Person.PersonShow(si = implicitly, ss = Show.ShoutyStringShow).show(p)
Starting Scala 3 implicitly has been replaced with improved summon which has the advantage of being able to return a more precise type than asked for
The summon method corresponds to implicitly in Scala 2. It is
precisely the same as the the method in Shapeless. The difference
between summon (or the) and implicitly is that summon can return a
more precise type than the type that was asked for.
For example given the following type
trait F[In]:
type Out
def f(v: Int): Out
given F[Int] with
type Out = String
def f(v: Int): String = v.toString
implicitly method would summon a term with erased type member Out
scala> implicitly[F[Int]]
val res5: F[Int] = given_F_Int$#7d0e5fbb
scala> implicitly[res5.Out =:= String]
1 |implicitly[res5.Out =:= String]
| ^
| Cannot prove that res5.Out =:= String.
scala> val x: res5.Out = ""
1 |val x: res5.Out = ""
| ^^
| Found: ("" : String)
| Required: res5.Out
In order to recover the type member we would have to refer to it explicitly which defeats the purpose of having the type member instead of type parameter
scala> implicitly[F[Int] { type Out = String }]

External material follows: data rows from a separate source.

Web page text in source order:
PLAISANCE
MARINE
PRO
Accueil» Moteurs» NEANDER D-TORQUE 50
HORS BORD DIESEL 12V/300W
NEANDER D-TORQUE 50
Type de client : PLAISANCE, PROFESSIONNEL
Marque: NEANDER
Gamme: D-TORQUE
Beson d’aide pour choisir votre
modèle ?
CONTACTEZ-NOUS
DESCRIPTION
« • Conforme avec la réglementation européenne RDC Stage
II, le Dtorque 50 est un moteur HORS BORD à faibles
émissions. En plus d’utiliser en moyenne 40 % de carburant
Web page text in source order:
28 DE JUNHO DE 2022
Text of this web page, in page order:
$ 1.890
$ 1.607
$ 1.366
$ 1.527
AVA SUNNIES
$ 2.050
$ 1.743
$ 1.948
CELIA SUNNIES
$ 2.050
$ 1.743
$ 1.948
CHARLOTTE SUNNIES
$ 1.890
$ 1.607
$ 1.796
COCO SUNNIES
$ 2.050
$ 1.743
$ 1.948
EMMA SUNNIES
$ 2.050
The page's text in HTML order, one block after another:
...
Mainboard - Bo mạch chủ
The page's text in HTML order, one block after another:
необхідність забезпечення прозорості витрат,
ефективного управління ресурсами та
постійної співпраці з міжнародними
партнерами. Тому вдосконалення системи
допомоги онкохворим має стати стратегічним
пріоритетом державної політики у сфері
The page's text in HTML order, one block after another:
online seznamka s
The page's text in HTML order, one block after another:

val res6: F[Int]{Out = String} = given_F_Int$#7d0e5fbb
scala> implicitly[res6.Out =:= String]
val res7: res6.Out =:= String = generalized constraint
However summon defined as
def summon[T](using inline x: T): x.type = x
does not suffer from this problem
scala> summon[F[Int]]
val res8: given_F_Int.type = given_F_Int$#7d0e5fbb
scala> summon[res8.Out =:= String]
val res9: String =:= String = generalized constraint
scala> val x: res8.Out = ""
val x: res8.Out = ""
where we see type member type Out = String did not get erased even though we only asked for F[Int] and not F[Int] { type Out = String }. This can prove particularly relevant when chaining dependently typed functions:
The type summoned by implicitly has no Out type member. For this
reason, we should avoid implicitly when working with dependently typed
functions.
A "teach you to fish" answer is to use the alphabetic member index currently available in the Scaladoc nightlies. The letters (and the #, for non-alphabetic names) at the top of the package / class pane are links to the index for member names beginning with that letter (across all classes). If you choose I, e.g., you'll find the implicitly entry with one occurrence, in Predef, which you can visit from the link there.